There you go. But you can't tell someone has liver damage from looking at them, can you? Fat people are easy targets for people to make all kinds of assumptions and comments.
AbsentmindedWoman · 02/05/2021 20:58

@JaniieJones

'Really, us sick folk should just keep quiet and keep our heads down eh? Just pretend to be 'normal' and not get in the way of the perfectly healthy people, not make them think about anything unpleasant like the realities of being sick forever?'

We aren't talking about 'sick' people, we are talking about obese people who celebrate it. When you say sick do you mean those who live with a chronic condition?

'Or is it only fat people that you have a problem with celebrating something that isn't optimally healthy?'

Yes.

Oh but we are talking about sick people - this thread is littered with criticism of type 2 diabetics and their burden on the NHS.

The NHS does not fund diabetes care properly, it's that simple. You need tools to manage it and most people don't have access to these tools. No amount of gaslighting will shame people into taking care of themselves.

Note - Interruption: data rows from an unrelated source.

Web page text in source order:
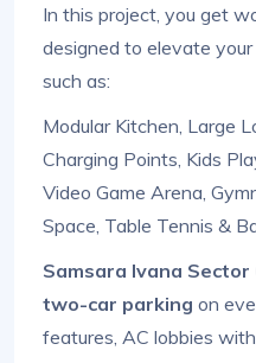
In this project, you get
designed to elevate
such as:
Modular Kitchen, Large
Charging Points, Kids
Video Game Arena,
Space, Table Tennis &
Samsara Ivana Sector
two-car parking on
features, AC lobbies
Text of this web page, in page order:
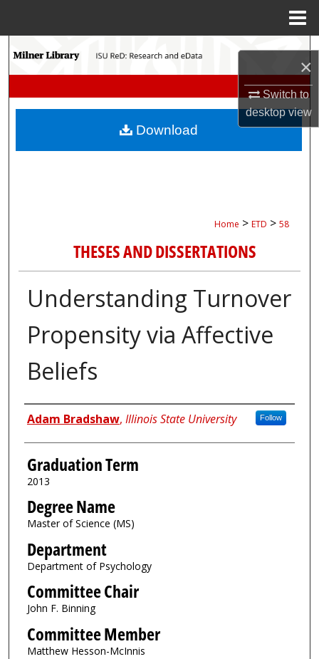
×
Switch to
desktopview
Search
My Account
Home > ETD > 58
THESES AND DISSERTATIONS
Understanding Turnover
Propensity via Affective
Beliefs
Author
Adam Bradshaw, Illinois State University Follow
Graduation Term
2013
Degree Name
Master of Science (MS)
Department
Department of Psychology
Committee Chair
John F. Binning
Committee Member
Matthew Hesson-McInnis
Download
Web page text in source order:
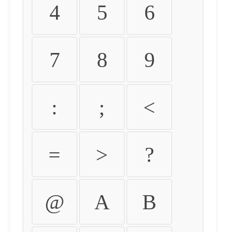
4 5 6
7 8 9
: ; <
= > ?
@ A B
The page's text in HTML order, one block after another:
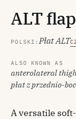
ALT flap
POLSKI:Płat ALT
ALSO KNOWN AS
anterolateral
płat z przednio-
A versatile
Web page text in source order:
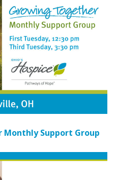
Support Group
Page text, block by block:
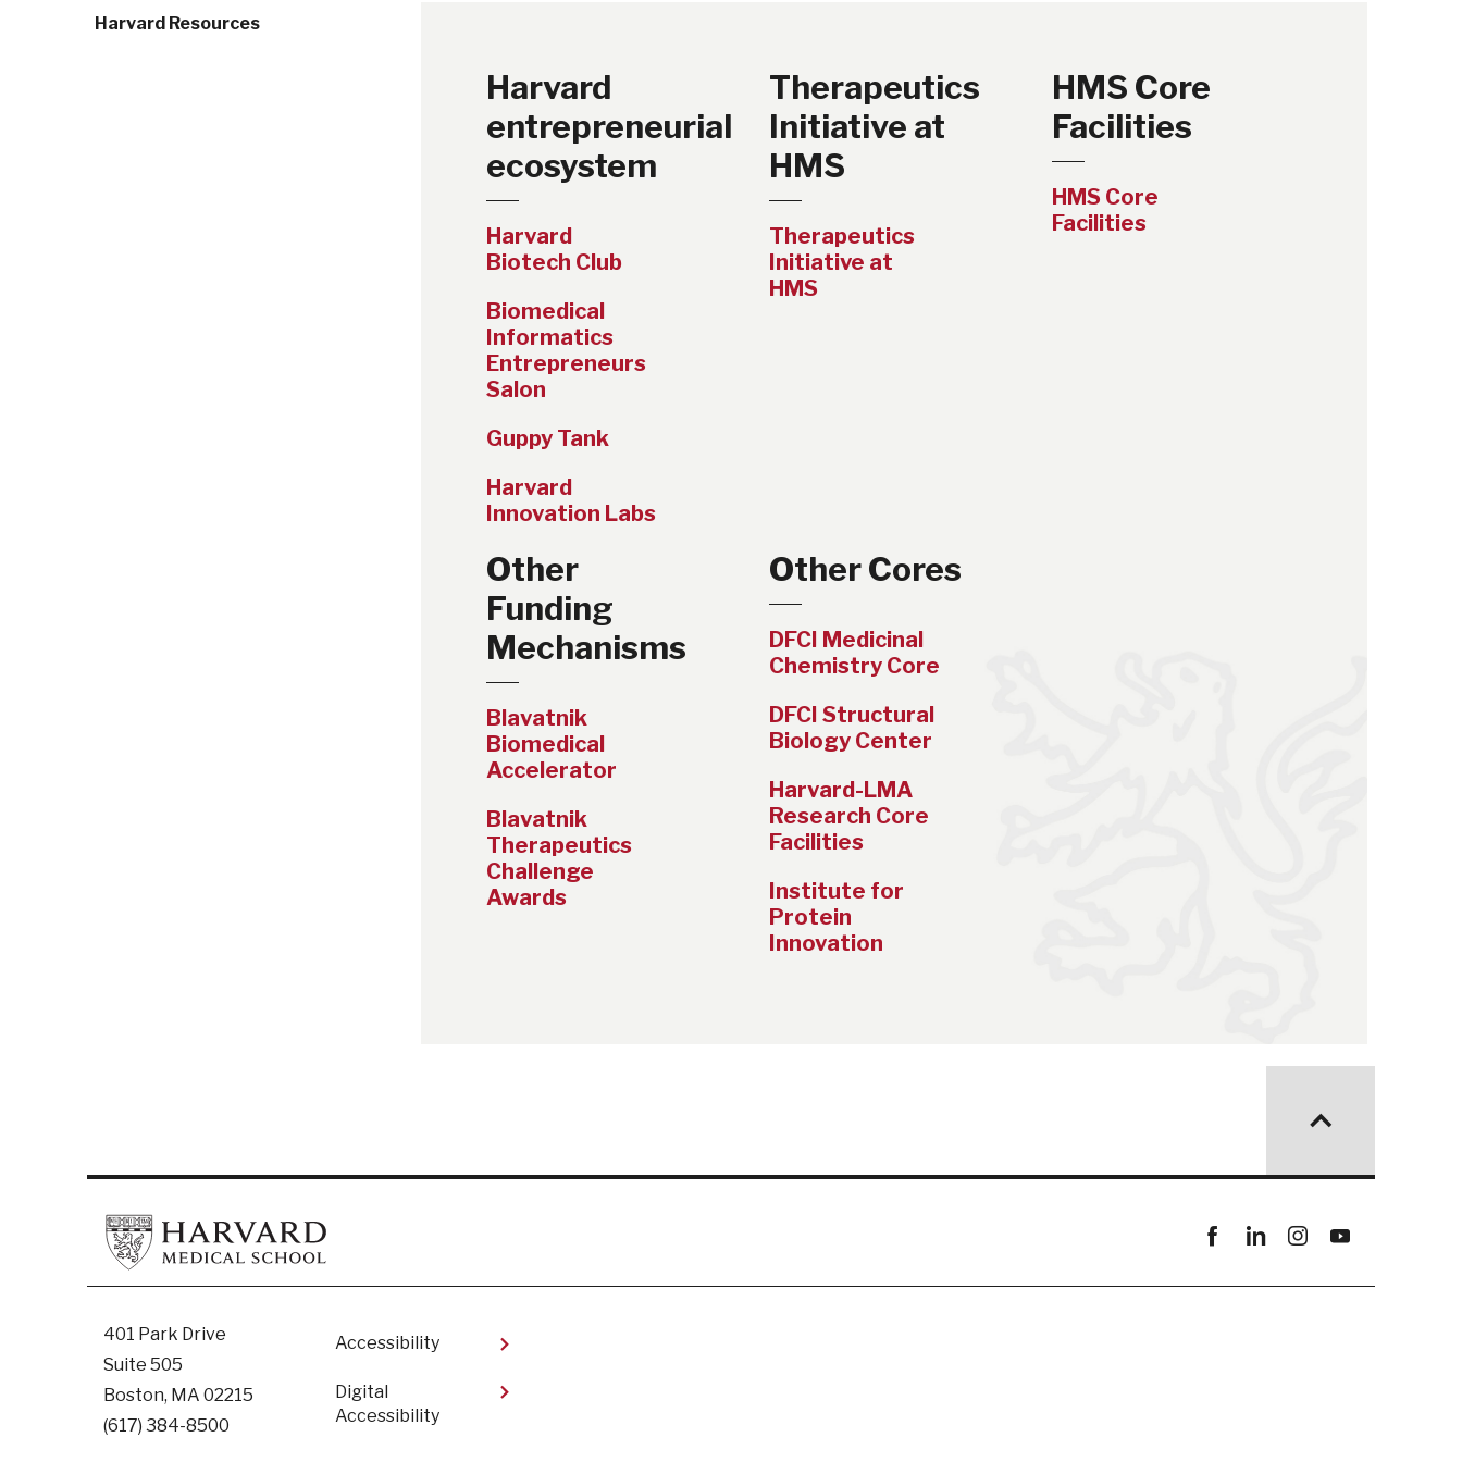
Harvard Resources
Harvard
entrepreneurial
ecosystem
Harvard
Biotech Club
Biomedical
Informatics
Entrepreneurs
Salon
Guppy Tank
Harvard
Innovation Labs
Therapeutics
Initiative at
HMS
Therapeutics
Initiative at
HMS
HMS Core
Facilities
HMS Core
Facilities
Other
Funding
Mechanisms
Blavatnik
Biomedical
Accelerator
Blavatnik
Therapeutics
Challenge
Awards
Other Cores
DFCI Medicinal
Chemistry Core
DFCI Structural
Biology Center
Harvard-LMA
Research Core
Facilities
Institute for
Protein
Innovation
401 Park Drive
Suite 505
Boston, MA 02215
(617) 384-8500
Footer
Accessibility
Digital
Accessibility​
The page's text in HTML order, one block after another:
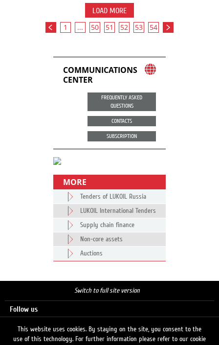
LOAD MORE
1 ... 50 51 52 53 54
COMMUNICATIONS
CENTER
FREQUENTLY ASKED
QUESTIONS
CONTACTS
SUBSCRIPTION
MORE
Tenders of LUKOIL Russia
LUKOIL International Tenders
Supply chain finance
Non-core assets
Auctions
Switch to full site version
Follow us
This website uses cookies. By staying on the site, you consent to the
use of this technology. For further information please refer to our cookie
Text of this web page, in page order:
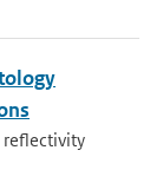
reflectivity
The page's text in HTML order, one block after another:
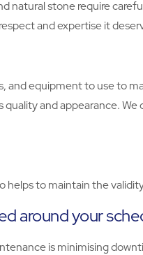
natural stone require
and expertise it
and equipment to use to
and appearance.
helps to maintain the
around your
is minimising
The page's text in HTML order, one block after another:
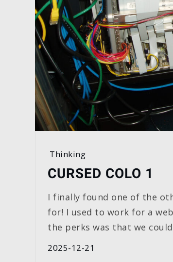
Thinking
CURSED COLO 1
I finally found one of the
for! I used to work for a
the perks was that we
2025-12-21
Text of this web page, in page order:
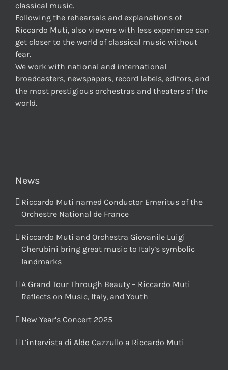
classical music.
Following the rehearsals and explanations of
Riccardo Muti, also viewers with less experience can
get closer to the world of classical music without
fear.
We work with national and international
broadcasters, newspapers, record labels, editors, and
the most prestigious orchestras and theaters of the
world.
News
Riccardo Muti named Conductor Emeritus of the
Orchestre National de France
Riccardo Muti and Orchestra Giovanile Luigi
Cherubini bring great music to Italy’s symbolic
landmarks
A Grand Tour Through Beauty – Riccardo Muti
Reflects on Music, Italy, and Youth
New Year’s Concert 2025
L’intervista di Aldo Cazzullo a Riccardo Muti
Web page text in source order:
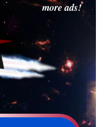
more ads!
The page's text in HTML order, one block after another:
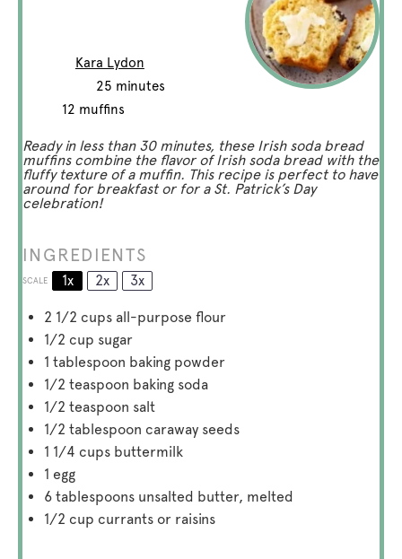
Kara Lydon
25 minutes
12 muffins
Ready in less than 30 minutes, these Irish soda bread
muffins combine the flavor of Irish soda bread with the
fluffy texture of a muffin. This recipe is perfect to have
around for breakfast or for a St. Patrick’s Day
celebration!
INGREDIENTS
SCALE 1x 2x 3x
2 1/2 cups all-purpose flour
1/2 cup sugar
1 tablespoon baking powder
1/2 teaspoon baking soda
1/2 teaspoon salt
1/2 tablespoon caraway seeds
1 1/4 cups buttermilk
1 egg
6 tablespoons unsalted butter, melted
1/2 cup currants or raisins
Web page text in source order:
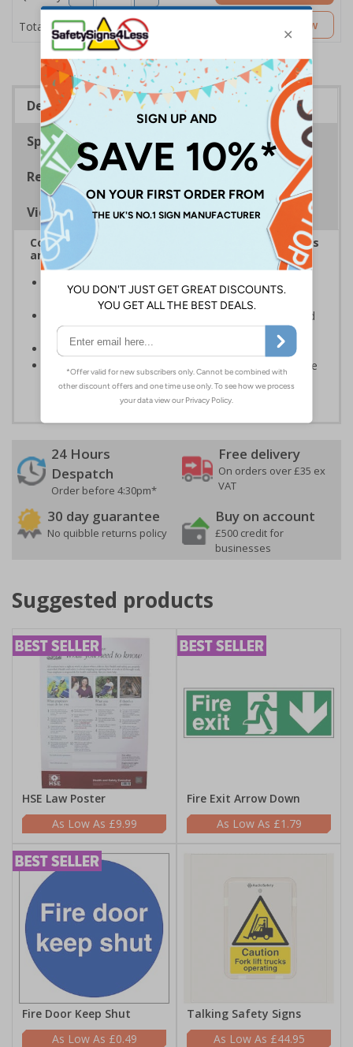
Total Price £5.53 Customise Now
Description
Specifications
Regulations
Viewing Distances
Complies with the Health and Safety (Safety Signs
and Signals) Regulations 1996
Designed to identify escape routes during an
emergency
Should be fitted in prominent location to aid fast and
efficient evacuation
Conforms to EN ISO 7010:2020
Highly durable – all photoluminescent signs are made
from high quality rigid plastic
24 Hours
Despatch
Order before 4:30pm*
Free delivery
On orders over £35 ex
VAT
30 day guarantee
No quibble returns policy
Buy on account
£500 credit for
businesses
Suggested products
HSE Law Poster
£9.99
Fire Exit Arrow Down
£1.79
Fire Door Keep Shut
£0.49
Talking Safety Signs
£44.95
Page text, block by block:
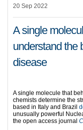
20 Sep 2022
A single
understand the
disease
A single molecule that
chemists determine the
based in Italy and Brazil
unusually powerful
the open access journal
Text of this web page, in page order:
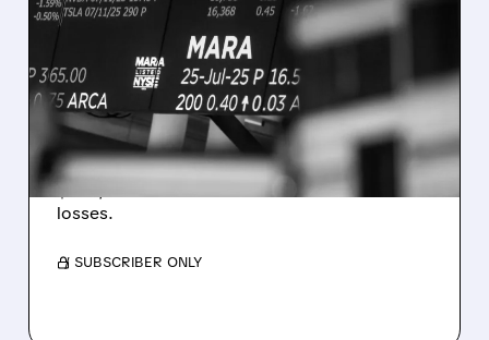
MARA MISSES Q2
REVENUE AND EARNINGS
ESTIMATES AS BITCOIN
WEAKNESS HITS RESULTS
Revenue hit $174.9M (down 27%), net loss
$1.60/share from Bitcoin mark-to-market
losses.
/ SUBSCRIBER ONLY
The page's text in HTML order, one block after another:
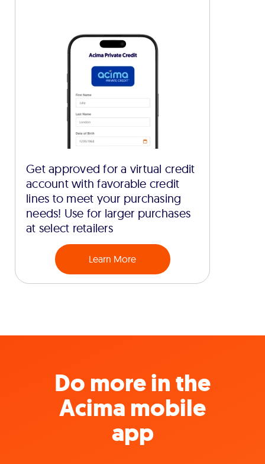
Get approved for a virtual credit
account with favorable credit
lines to meet your purchasing
needs! Use for larger purchases
at select retailers
Learn More
Do more in the
Acima mobile
app
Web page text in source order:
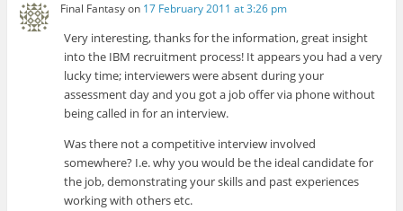
Final Fantasyon 17 February 2011 at 3:26 pm
Very interesting, thanks for the information, great insight
into the IBM recruitment process! It appears you had a very
lucky time; interviewers were absent during your
assessment day and you got a job offer via phone without
being called in for an interview.
Was there not a competitive interview involved
somewhere? I.e. why you would be the ideal candidate for
the job, demonstrating your skills and past experiences
working with others etc.
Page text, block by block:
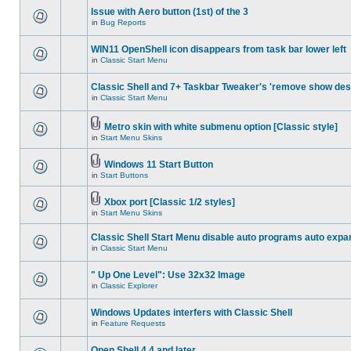
Issue with Aero button (1st) of the 3
in Bug Reports
WIN11 OpenShell icon disappears from task bar lower left
in Classic Start Menu
Classic Shell and 7+ Taskbar Tweaker's 'remove show
in Classic Start Menu
Metro skin with white submenu option [Classic style]
in Start Menu Skins
Windows 11 Start Button
in Start Buttons
Xbox port [Classic 1/2 styles]
in Start Menu Skins
Classic Shell Start Menu disable auto programs auto
in Classic Start Menu
" Up One Level": Use 32x32 Image
in Classic Explorer
Windows Updates interfers with Classic Shell
in Feature Requests
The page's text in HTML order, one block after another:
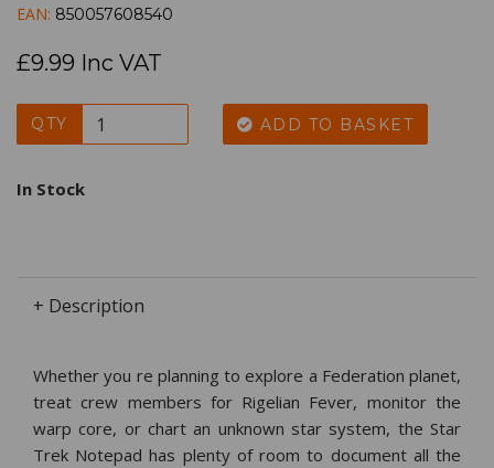
EAN: 850057608540
£9.99 Inc VAT
QTY ADD TO BASKET
In Stock
+ Description
Whether you re planning to explore a Federation planet,
treat crew members for Rigelian Fever, monitor the
warp core, or chart an unknown star system, the Star
Trek Notepad has plenty of room to document all the
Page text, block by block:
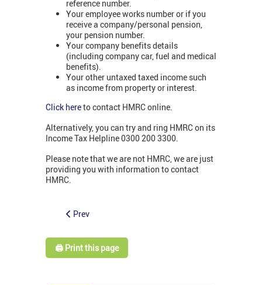
reference number.
Your employee works number or if you
receive a company/personal pension,
your pension number.
Your company benefits details
(including company car, fuel and medical
benefits).
Your other untaxed taxed income such
as income from property or interest.
Click hereto contact HMRC online.
Alternatively, you can try and ring HMRC on its
Income Tax Helpline 0300 200 3300.
Please note that we are not HMRC, we are just
providing you with information to contact
HMRC.
Prev
🖨️ Print this page
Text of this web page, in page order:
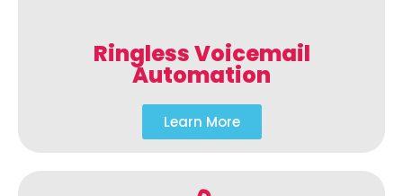
Ringless Voicemail
Automation
Learn More
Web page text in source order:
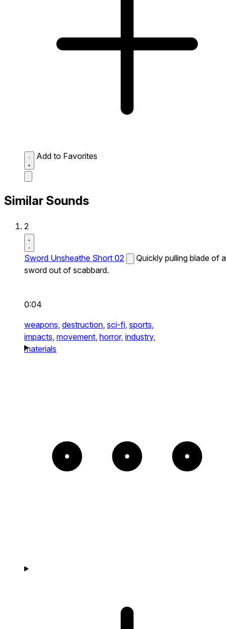
Add to Favorites
Similar Sounds
2
Sword Unsheathe Short 02
Quickly pulling blade of a
sword out of scabbard.
0:04
weapons, destruction, sci-fi, sports,
impacts, movement, horror, industry,
materials
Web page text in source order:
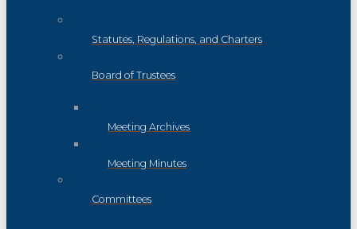
Statutes, Regulations, and Charters
Board of Trustees
Meeting Archives
Meeting Minutes
Committees
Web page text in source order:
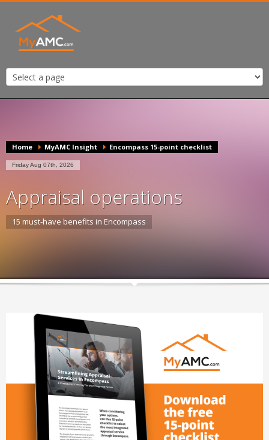
Home MyAMC Insight Encompass 15-point checklist
Friday Aug 07th, 2026
Appraisal operations
15 must-have benefits in Encompass
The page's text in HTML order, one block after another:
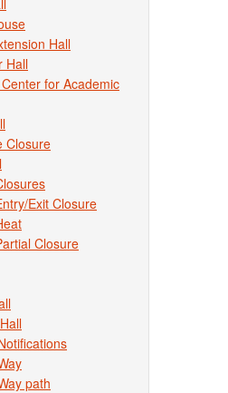
Hall
Hall
for Academic
Closure
Exit Closure
Closure
path
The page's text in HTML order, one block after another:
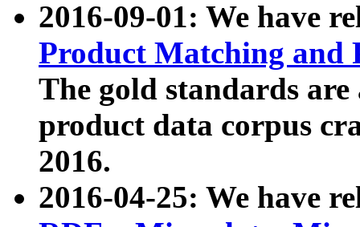
2016-09-01: We have
Product Matching and
The gold standards
product data corpus
2016.
2016-04-25: We have
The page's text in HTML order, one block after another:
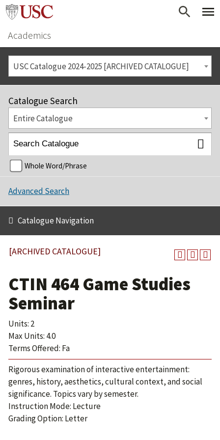
Academics
USC Catalogue 2024-2025 [ARCHIVED CATALOGUE]
Catalogue Search
Entire Catalogue
Whole Word/Phrase
Advanced Search
Catalogue Navigation
[ARCHIVED CATALOGUE]
CTIN 464 Game Studies
Seminar
Units: 2
Max Units: 4.0
Terms Offered: Fa
Rigorous examination of interactive entertainment:
genres, history, aesthetics, cultural context, and social
significance. Topics vary by semester.
Instruction Mode: Lecture
Grading Option: Letter

You cannot have a discussion about obesity without including a myriad of health conditions that are part of the issue. Type 2 diabetes is one, thyroid conditions are another (again, the NHS doesn't perform adequate testing here and pretends problems are all in your head) and mental health is another - certain meds like olanzapine are well known for significant weight gain.

'Or is it only fat people that you have a problem with celebrating something that isn't optimally healthy?'

Yes

Thank you for your frankness here in admitting that it really has nothing to do with genuine concern for health.

bridgetreilly · 02/05/2021 21:05

Stop normalising and celebrating body-hating. Everyone deserves to love and value their own body for what it does and who they are.